Publications by Year: 2006

2006

Roberts, Richard A, Richard E Gans, Erika L Johnson, and Theresa Hnath Chisolm. (2006) 2006. “Computerized Dynamic Visual Acuity With Volitional Head Movement in Patients With Vestibular Dysfunction.”. The Annals of Otology, Rhinology, and Laryngology 115 (9): 658-66.

OBJECTIVES: Patients with uncompensated vestibular dysfunction frequently report blurred vision during head movement, a symptom termed oscillopsia. One way to measure the functional deficit associated with an impaired vestibulo-ocular reflex is by comparing visual acuity from a baseline condition in which there is no head movement to visual acuity obtained during a dynamic condition with head movement. A previously described test incorporated a treadmill upon which patients walked during assessment of visual acuity. The objective of the current investigation was to evaluate an alternative method of assessing dynamic visual acuity that uses volitional head movement instead of walking on a treadmill.

METHODS: Fifteen participants with normal vestibular function and 16 participants with impaired vestibular function were enrolled. All participants performed the visual acuity task under baseline conditions with no movement and also under dynamic conditions that included 1) walking on a treadmill and 2) volitionally moving their head in the vertical plane.

RESULTS: No difference in performance was observed between the treadmill task and the volitional head movement task. Participants with impaired vestibular function performed more poorly under the dynamic conditions than did participants with normal vestibular function.

CONCLUSIONS: The results suggest that the volitional head movement paradigm may be useful in identification of patients with functional deficits of the vestibulo-ocular reflex.

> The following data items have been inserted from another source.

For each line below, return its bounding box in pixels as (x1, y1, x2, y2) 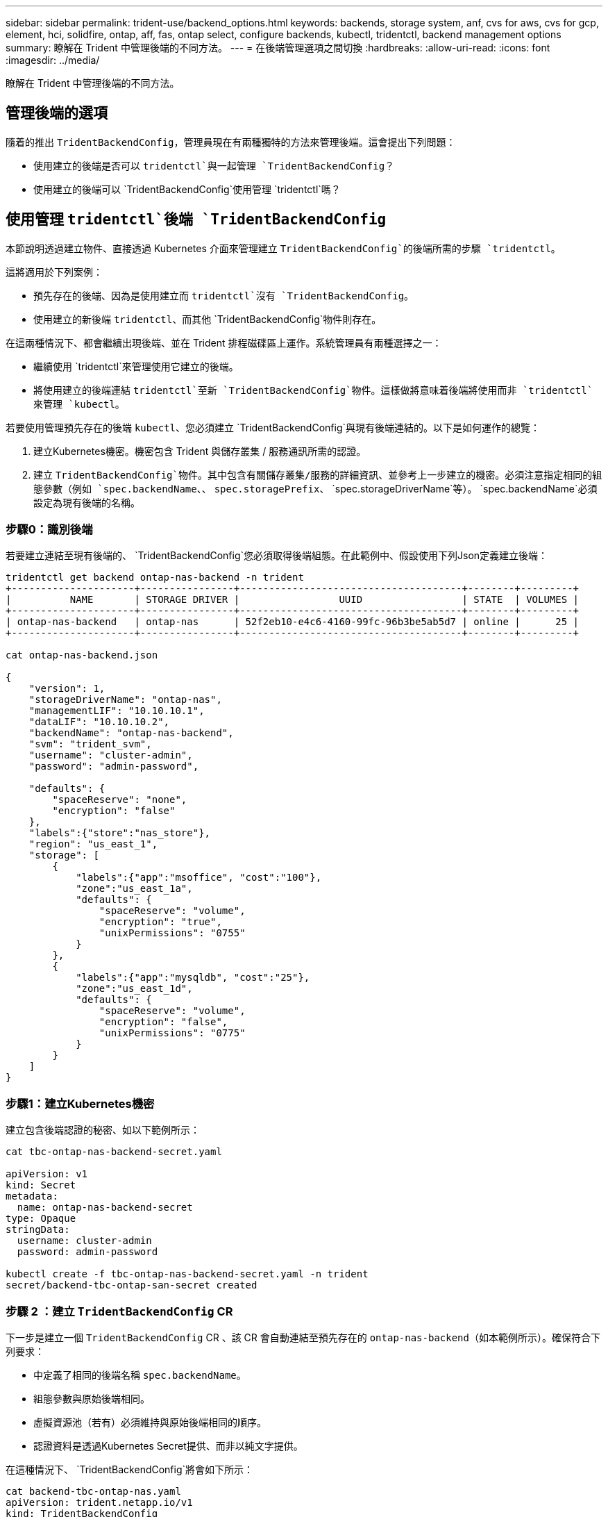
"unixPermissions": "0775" (99, 1027, 246, 1039)
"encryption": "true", (99, 916, 222, 928)
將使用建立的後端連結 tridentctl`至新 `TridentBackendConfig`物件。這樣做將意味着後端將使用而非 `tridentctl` (33, 383, 593, 396)
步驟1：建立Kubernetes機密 (6, 1096, 155, 1111)
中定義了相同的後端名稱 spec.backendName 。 (33, 1368, 246, 1381)
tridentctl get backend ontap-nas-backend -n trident (6, 572, 304, 583)
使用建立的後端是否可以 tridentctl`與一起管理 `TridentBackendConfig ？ (33, 159, 395, 172)
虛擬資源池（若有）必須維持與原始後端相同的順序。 (33, 1416, 267, 1428)
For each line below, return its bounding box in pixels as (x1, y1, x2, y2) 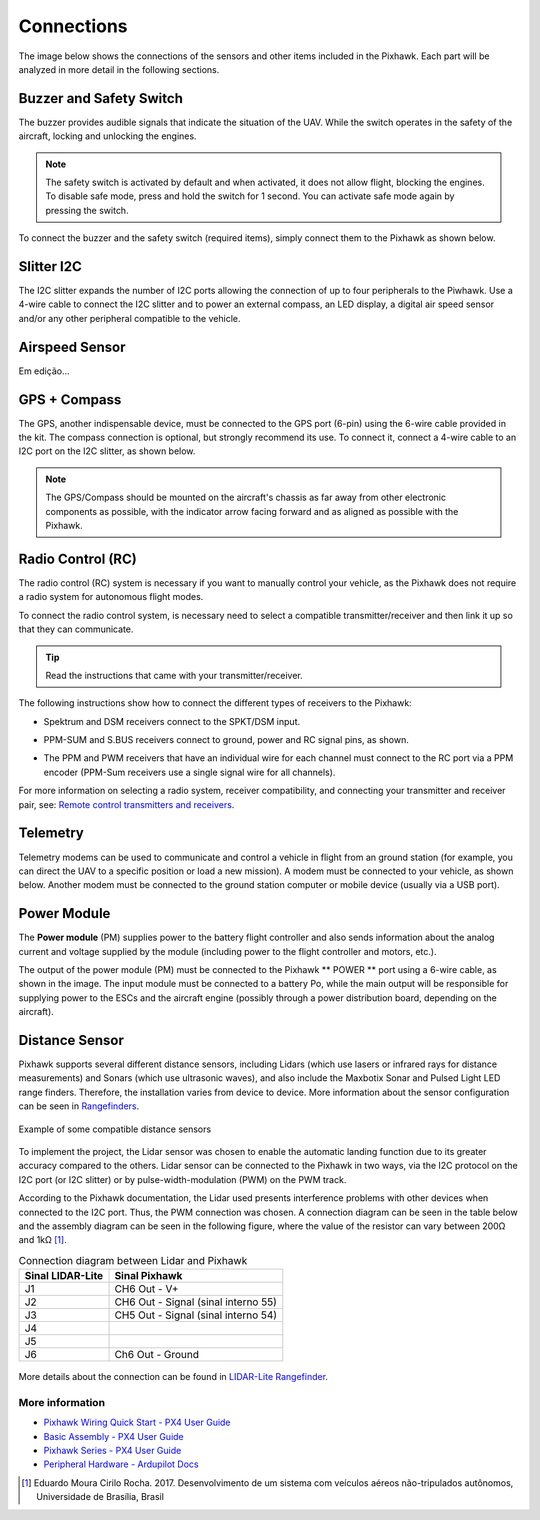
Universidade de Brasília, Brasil (36, 1491, 165, 1503)
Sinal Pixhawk (114, 1269, 183, 1283)
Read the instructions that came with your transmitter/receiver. (45, 669, 304, 681)
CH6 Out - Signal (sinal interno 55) (114, 1295, 277, 1309)
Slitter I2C (18, 258, 82, 275)
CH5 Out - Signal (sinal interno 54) (114, 1308, 278, 1322)
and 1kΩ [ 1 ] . (18, 1234, 67, 1246)
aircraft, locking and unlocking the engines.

Danhauer, Jeffrey L, Carole E Johnson, Dan Finnegan, Marilene Lamb, Ilian Priscilla Lopez, Caitlin Meuel, Angela Pecile, et al. (2006) 2006. “A National Survey of Pediatric Otolaryngologists and Early Hearing Detection and Intervention Programs.”. Journal of the American Academy of Audiology 17 (10): 708-21.

Follow-up rates for babies identified for hearing loss from early hearing detection and intervention programs (EHDIPs) and newborn hearing screening programs (NHSPs) in the United States do not meet the goals posited by the Centers for Disease Control. Pediatric otolaryngologists (PED-ENTs) play a vital role in EHDIPs and can positively influence parents' compliance with professionals' recommendations for their babies. This national study used a 19-item questionnaire and postal survey to assess PED-ENTs' knowledge about, experience with, and attitudes toward NHSPs. Of 565 surveys mailed (36 were undeliverable), 233 were returned for a 44% response rate. Most of these PED-ENTs had adequate knowledge about, participated in, and expressed positive attitudes toward NHSPs; however, some could benefit from additional information about national EHDI benchmarks and poor follow-up rates. Audiologists should ally with PED-ENTs locally and nationally to strengthen EHDIPs and prevent loss of children with hearing impairment to follow-up.

Danhauer, Jeffrey L, Carole E Johnson, Dan Finnegan, Katherine Hansen, Marilene Lamb, Ilian Priscilla Lopez, Caitlin Meuel, Angela Pecile, Shelby Resnick, and Victoria Williams. (2006) 2006. “A Case Study of an Emerging Community-Based Early Hearing Detection and Intervention Program: Part II. Team Building With Otolaryngologists and Pediatricians Using a Survey Approach.”. American Journal of Audiology 15 (1): 33-45.

PURPOSE: Physicians are vital team members of early hearing detection and intervention programs (EHDIPs), particularly in encouraging parents to comply with recommendations for follow-up services for their infants in universal newborn hearing screening programs (UNHSPs). This study describes a survey approach to help audiologists partner with otolaryngologists and pediatricians in EHDIPs.

METHOD: We developed and mailed a 19-item questionnaire to all 12 otolaryngologists and 66 pediatricians potentially involved in a community-based EHDIP. The questionnaire assessed respondents' demographic data and knowledge of, experiences with, and attitudes toward the service-delivery continuum of UNHSPs.

RESULTS: The overall response rate was 45%; all 12 otolaryngologists responded (100%; data from 7 were analyzed), and 23 pediatricians responded (34.8%; all were analyzed). Generally, they were positive toward and knowledgeable about UNHSPs and believed that (a) parent/infant bonding is unaffected by screening, (b) hearing reevaluations following medical services are important, (c) audiologists perform their role adequately, (d) it is important that hearing losses be identified and interventions begun before infants reach 6 months of age, (e) UNHSPs deserve funding, and (f) their role is important, but the physicians also wanted improvements in parent education and referral/follow-ups.

CONCLUSION: The survey method was effective in identifying participating physicians' informational needs and attitudes toward UNHSPs, and in designing outreach programs for them.